- [ENTRIES SHOWN]:
:::
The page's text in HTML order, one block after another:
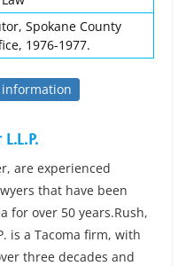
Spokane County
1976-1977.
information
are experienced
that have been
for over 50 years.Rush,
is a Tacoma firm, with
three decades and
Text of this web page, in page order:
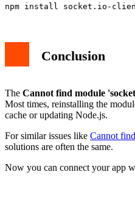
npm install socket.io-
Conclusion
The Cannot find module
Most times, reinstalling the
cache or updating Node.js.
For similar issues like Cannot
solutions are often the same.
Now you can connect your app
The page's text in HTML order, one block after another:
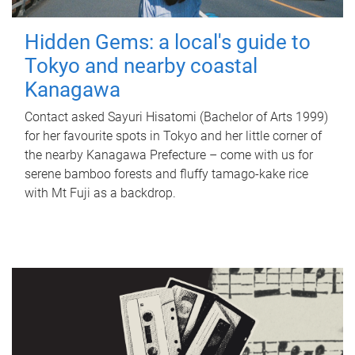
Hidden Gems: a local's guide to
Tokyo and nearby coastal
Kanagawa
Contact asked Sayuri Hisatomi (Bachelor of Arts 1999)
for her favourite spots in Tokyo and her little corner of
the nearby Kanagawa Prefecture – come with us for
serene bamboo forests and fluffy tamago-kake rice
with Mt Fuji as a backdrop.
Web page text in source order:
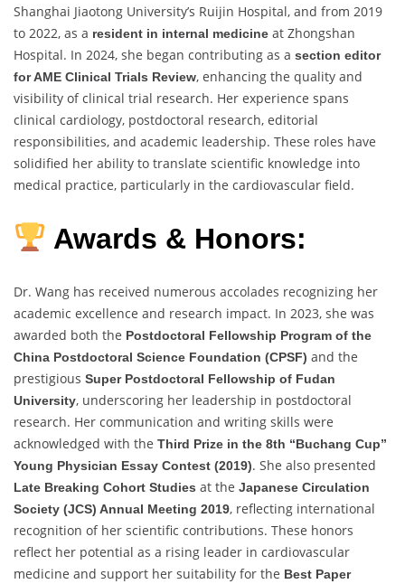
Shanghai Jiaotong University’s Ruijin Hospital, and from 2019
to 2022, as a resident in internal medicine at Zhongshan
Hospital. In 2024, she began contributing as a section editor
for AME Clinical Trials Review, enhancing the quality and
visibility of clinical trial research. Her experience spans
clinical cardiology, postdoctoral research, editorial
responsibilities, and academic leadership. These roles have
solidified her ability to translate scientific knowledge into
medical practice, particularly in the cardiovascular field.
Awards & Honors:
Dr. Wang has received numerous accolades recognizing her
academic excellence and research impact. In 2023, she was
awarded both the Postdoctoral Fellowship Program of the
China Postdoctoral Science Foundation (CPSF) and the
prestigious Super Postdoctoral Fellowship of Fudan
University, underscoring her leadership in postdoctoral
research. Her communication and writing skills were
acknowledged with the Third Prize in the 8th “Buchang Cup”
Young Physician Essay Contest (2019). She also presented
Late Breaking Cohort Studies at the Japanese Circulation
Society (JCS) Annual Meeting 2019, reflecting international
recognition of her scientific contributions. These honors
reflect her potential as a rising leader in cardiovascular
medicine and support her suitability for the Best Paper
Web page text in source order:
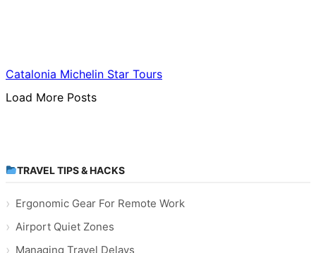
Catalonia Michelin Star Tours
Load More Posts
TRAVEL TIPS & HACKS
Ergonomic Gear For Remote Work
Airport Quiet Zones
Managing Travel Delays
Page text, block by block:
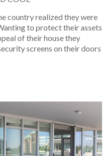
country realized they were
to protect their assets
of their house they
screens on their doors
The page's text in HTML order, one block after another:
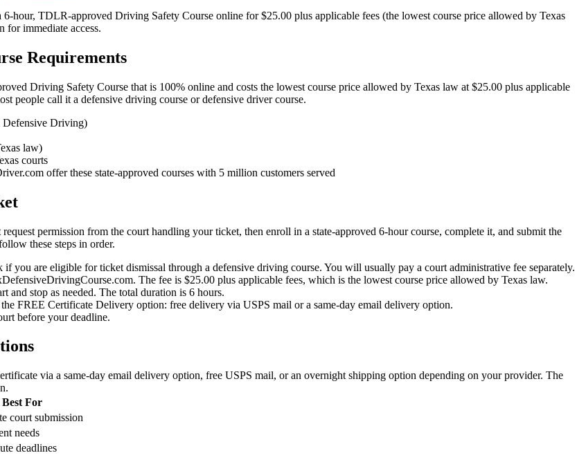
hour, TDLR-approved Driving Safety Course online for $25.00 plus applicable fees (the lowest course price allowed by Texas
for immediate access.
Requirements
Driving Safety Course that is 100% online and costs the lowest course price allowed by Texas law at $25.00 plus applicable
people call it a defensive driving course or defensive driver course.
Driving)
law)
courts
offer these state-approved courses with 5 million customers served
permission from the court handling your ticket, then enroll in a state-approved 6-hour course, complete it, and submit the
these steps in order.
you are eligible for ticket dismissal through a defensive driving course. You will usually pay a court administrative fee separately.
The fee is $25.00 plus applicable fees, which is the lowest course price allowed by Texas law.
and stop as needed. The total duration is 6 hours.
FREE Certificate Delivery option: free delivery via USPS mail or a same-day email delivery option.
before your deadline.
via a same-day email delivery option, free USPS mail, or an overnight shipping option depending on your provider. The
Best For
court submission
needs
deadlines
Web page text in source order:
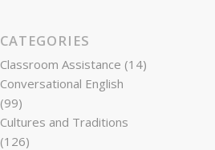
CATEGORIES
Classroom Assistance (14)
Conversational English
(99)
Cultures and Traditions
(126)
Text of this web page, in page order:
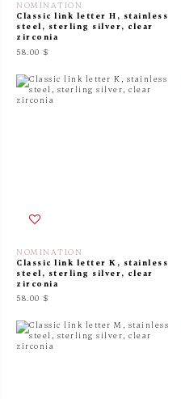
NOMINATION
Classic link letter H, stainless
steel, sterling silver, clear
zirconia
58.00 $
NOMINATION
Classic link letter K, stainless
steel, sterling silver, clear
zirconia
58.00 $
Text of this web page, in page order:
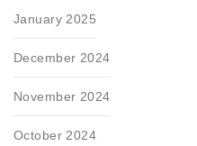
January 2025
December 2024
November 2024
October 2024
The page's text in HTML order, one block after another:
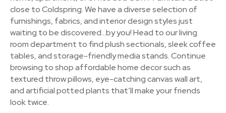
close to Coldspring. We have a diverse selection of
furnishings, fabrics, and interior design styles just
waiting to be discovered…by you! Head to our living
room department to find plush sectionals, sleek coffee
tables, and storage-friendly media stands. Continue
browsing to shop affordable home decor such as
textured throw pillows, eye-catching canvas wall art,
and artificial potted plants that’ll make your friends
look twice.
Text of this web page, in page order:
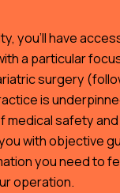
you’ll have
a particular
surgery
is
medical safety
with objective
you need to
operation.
:::
- [EXERCISE GOAL]: Could you write out, exactly as they stand, only the lines above that begin at the line with "these steps in order." and stop after the line with "The fee is $25.00"?

- [YOUR RESPONSE]:
these steps in order.
you are eligible for ticket dismissal through a defensive driving course. You will usually pay a court administrative fee separately.
The fee is $25.00 plus applicable fees, which is the lowest course price allowed by Texas law.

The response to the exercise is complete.